Veteran TSZers may recall an entertaining thread in which a bunch of us tried to explain the cardinality of infinite sets to Joe G:
A lesson in cardinality for Joe G
At UD, commenters daveS and kairosfocus are now engaged in a long discussion of the transfinite, spanning three threads:
An infinite past can’t save Darwin?
An infinite past?
Durston and Craig on an infinite temporal past…

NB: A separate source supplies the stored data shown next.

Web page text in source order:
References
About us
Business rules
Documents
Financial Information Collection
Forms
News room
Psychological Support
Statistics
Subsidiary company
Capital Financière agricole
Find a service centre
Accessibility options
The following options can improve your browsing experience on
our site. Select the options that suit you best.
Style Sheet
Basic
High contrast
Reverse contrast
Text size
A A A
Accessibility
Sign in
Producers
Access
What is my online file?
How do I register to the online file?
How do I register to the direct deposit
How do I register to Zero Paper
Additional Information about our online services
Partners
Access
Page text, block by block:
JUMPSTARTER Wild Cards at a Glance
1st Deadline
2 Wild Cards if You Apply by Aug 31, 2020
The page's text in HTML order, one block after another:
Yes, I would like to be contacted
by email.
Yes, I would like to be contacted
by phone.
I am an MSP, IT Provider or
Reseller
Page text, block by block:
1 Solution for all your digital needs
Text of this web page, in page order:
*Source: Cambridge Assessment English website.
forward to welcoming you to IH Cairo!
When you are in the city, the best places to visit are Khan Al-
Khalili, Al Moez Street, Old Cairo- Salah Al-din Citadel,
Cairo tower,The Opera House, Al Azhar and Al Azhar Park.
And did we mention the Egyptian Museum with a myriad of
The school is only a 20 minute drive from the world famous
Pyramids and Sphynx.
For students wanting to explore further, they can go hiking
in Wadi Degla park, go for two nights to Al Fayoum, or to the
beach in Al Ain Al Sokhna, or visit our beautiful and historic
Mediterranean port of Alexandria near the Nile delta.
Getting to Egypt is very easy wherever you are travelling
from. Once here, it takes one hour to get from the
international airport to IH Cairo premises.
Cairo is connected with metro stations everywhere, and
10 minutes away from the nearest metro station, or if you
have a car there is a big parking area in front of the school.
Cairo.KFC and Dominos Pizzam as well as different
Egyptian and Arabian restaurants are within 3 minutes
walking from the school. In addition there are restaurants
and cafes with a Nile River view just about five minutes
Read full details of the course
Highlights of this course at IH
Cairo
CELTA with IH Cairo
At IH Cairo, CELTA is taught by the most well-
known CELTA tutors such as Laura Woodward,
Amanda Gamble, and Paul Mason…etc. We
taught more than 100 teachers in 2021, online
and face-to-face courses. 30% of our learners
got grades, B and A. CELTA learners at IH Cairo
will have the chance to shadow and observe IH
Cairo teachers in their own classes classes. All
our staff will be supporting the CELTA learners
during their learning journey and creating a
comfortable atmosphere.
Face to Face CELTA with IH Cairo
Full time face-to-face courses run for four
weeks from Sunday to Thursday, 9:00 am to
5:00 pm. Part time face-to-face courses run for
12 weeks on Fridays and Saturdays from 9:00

The sticking point, which keeps arising in different forms, is that KF cannot wrap his head around this simple fact: There are infinitely many integers, but each of them is finite.
For example, KF writes:
DS, I note to you that if you wish to define “all” integers as finite -which then raises serious concerns on then claiming the cardinality of the set of integers is transfinite if such be applied…

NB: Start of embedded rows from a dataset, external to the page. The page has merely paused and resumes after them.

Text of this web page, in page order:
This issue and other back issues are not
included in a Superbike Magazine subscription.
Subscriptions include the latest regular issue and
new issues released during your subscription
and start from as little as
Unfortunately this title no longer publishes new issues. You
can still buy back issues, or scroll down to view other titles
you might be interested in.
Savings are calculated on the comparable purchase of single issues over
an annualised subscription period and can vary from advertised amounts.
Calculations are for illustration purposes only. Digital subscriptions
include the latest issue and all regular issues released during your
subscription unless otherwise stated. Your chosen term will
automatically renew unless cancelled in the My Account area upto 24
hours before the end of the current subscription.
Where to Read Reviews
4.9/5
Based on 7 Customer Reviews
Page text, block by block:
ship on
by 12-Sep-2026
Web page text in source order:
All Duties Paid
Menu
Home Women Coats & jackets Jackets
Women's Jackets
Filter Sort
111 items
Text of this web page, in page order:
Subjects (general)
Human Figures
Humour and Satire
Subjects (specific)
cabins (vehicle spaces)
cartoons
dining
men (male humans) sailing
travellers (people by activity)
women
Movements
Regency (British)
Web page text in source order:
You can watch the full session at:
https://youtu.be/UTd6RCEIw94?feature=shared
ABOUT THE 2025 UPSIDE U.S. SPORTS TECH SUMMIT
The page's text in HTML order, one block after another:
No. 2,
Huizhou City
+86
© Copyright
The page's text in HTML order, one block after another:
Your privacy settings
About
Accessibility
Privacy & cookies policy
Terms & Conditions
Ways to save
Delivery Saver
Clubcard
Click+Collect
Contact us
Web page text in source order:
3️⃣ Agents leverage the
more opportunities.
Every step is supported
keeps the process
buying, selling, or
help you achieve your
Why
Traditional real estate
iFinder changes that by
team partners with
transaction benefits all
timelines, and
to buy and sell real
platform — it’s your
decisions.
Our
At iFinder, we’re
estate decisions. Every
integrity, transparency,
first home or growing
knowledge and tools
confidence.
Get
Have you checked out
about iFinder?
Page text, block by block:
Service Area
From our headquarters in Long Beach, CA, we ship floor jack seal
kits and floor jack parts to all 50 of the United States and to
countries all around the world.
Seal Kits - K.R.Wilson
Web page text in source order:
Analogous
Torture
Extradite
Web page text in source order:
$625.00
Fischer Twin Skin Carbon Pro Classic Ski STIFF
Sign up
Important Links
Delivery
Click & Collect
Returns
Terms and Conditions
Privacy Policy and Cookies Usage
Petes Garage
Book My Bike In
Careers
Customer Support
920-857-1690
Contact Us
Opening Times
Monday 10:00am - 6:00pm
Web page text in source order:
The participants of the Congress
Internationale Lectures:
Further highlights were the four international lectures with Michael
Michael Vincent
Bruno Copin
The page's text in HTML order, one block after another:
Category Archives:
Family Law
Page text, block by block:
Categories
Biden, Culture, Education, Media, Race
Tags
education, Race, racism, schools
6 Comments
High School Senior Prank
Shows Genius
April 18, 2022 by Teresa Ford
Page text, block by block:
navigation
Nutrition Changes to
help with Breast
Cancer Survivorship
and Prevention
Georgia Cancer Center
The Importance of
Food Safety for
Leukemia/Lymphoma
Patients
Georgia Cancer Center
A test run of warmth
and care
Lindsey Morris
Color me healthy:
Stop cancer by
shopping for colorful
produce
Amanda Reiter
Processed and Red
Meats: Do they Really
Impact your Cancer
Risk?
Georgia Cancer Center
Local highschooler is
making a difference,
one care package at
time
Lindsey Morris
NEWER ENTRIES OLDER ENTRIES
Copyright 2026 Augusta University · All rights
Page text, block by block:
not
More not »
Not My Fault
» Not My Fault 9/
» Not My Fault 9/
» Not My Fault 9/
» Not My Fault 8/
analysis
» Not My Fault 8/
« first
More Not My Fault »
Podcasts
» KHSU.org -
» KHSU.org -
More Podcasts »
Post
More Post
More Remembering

The same confusion arises in the context of Hilbert’s Hotel:
KF:
Try, the manager inspects each room in turn, and has been doing so forever at a rate of one per second. When does he arrive at the front desk, 0?
daveS:
Re: your HH explanation: If the manager was in room number -100 one hundred seconds ago, he arrives at the desk now.
KF:
Yes a manager can span the finite in finite time. But the issue is to span the proposed transfinite with an inherently finite stepwise process. KF
daveS:
In the scenario I described above, the manager was in room -n n seconds ago, for each natural number n. Given any room in the hotel, I can tell you when he was there.
KF:
DS, being in room n, n seconds past does not bridge to reaching the front desk at 0 when we deal with the transfinitely remote rooms; when also the inspection process is a finite step by step process.
What KF doesn’t get is that there are no ‘transfinitely remote rooms’. Each room is only finitely remote. It’s just that there are infinitely many of them.

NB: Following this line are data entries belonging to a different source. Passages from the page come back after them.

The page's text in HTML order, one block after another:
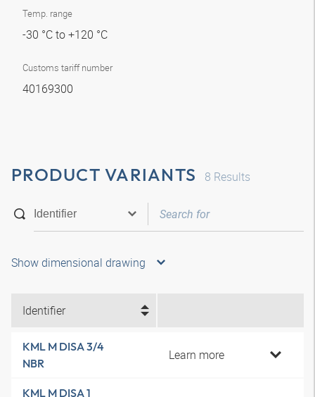
Temp. range
-30 °C to +120 °C
Customs tariff number
40169300
PRODUCT VARIANTS 8 Results
Show dimensional drawing
Identifier
KML M DISA 3/4
NBR
Learn more
KML M DISA 1
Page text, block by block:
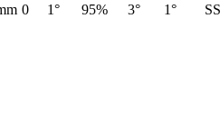
0 1° 95% 3° 1°
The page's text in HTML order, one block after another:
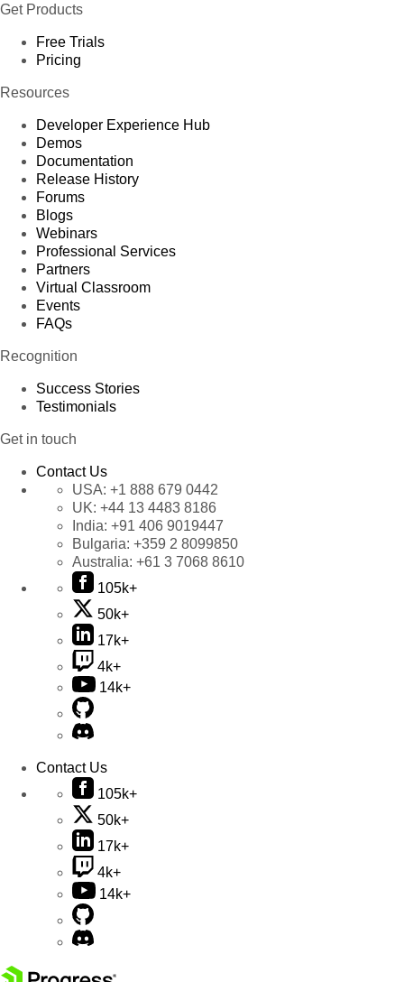
Get Products
Free Trials
Pricing
Resources
Developer Experience Hub
Demos
Documentation
Release History
Forums
Blogs
Webinars
Professional Services
Partners
Virtual Classroom
Events
FAQs
Recognition
Success Stories
Testimonials
Get in touch
Contact Us
USA: +1 888 679 0442
UK: +44 13 4483 8186
India: +91 406 9019447
Bulgaria: +359 2 8099850
Australia: +61 3 7068 8610
105k+
50k+
17k+
4k+
14k+
Contact Us
105k+
50k+
17k+
4k+
14k+
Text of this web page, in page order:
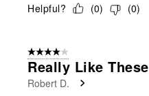
Helpful?
(0) (0)
4 out of 5 stars.
Really Like
Robert D.
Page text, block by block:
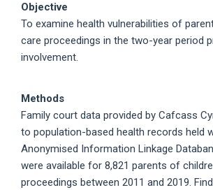
Objective
To examine health vulnerabilities of
care proceedings in the two-year period
involvement.
Methods
Family court data provided by Cafcass
to population-based health records held
Anonymised Information Linkage
were available for 8,821 parents of
proceedings between 2011 and 2019.
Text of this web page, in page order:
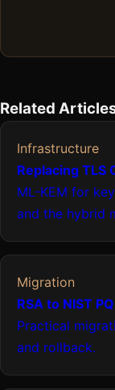
Related
Infrastructure
Replacing TLS
ML-KEM for
and the hybrid
Migration
RSA to NIST
Practical
and rollback.
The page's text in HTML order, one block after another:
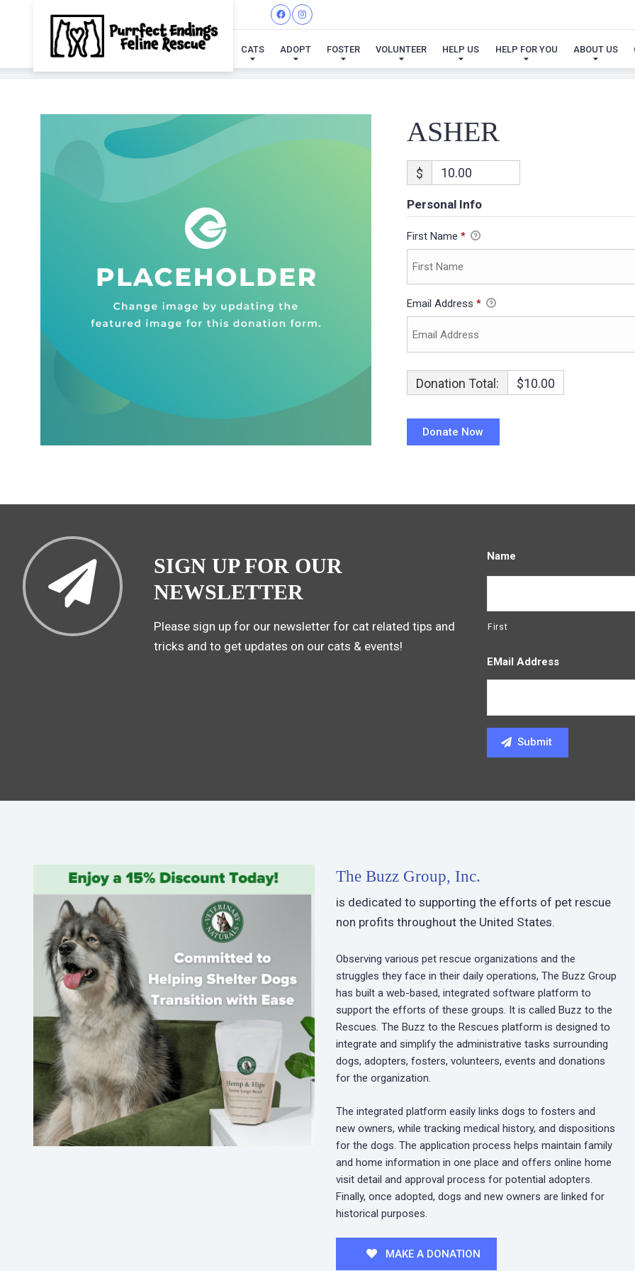
CATS ADOPT FOSTER VOLUNTEER HELP US HELP FOR YOU ABOUT US
ASHER
ASHER
$
Personal Info
First Name *
Email Address *
Donation Total: $10.00
SIGN UP FOR OUR
NEWSLETTER
Please sign up for our newsletter for cat related tips and
tricks and to get updates on our cats & events!
Name
First
EMail Address
The Buzz Group, Inc.
is dedicated to supporting the efforts of pet rescue
non profits throughout the United States.
Observing various pet rescue organizations and the
struggles they face in their daily operations, The Buzz Group
has built a web-based, integrated software platform to
support the efforts of these groups. It is called Buzz to the
Rescues. The Buzz to the Rescues platform is designed to
integrate and simplify the administrative tasks surrounding
dogs, adopters, fosters, volunteers, events and donations
for the organization.
The integrated platform easily links dogs to fosters and
new owners, while tracking medical history, and dispositions
for the dogs. The application process helps maintain family
and home information in one place and offers online home
visit detail and approval process for potential adopters.
Finally, once adopted, dogs and new owners are linked for
historical purposes.
MAKE A DONATION

Any bets on when — or whether — KF will finally get it?
KF is on the verge (finally!) of seeing his error:
Now he just needs to realize that there are no natural numbers other than the ones reachable by successive +1 steps starting from 0.
The natural numbers are endless — there are infinitely many of them — yet each one is finite.
keiths,
Nonsense. The 1 that replaced the 0 already existed. You didn’t add a new element.
But thank you proving that you can’t even follow your own posts
Frankie,
No. If you step through from left to right, at some point in the process you have two ‘1’.
Richardthughes,
Richardthughes,
Richardthughes,
Again, getting technical, you have to be careful with this.
If you replace 0 with 1, then you now have the set {1,2,3} which has a different cardinality. You would have to work in reverse order — first replace the 3 with 4 — in order for that argument to work.
Neil,
No, because the substitutions are done simultaneously.
keiths:
cupcake:
LoL! Yeah like when you travel through infinity and end up back at the beginning. BWAAAAAAAHAHAHAHAHAHAHAHAHAHAHA
Perhaps Richie is ignored by everyone and that is why no one has corrected him.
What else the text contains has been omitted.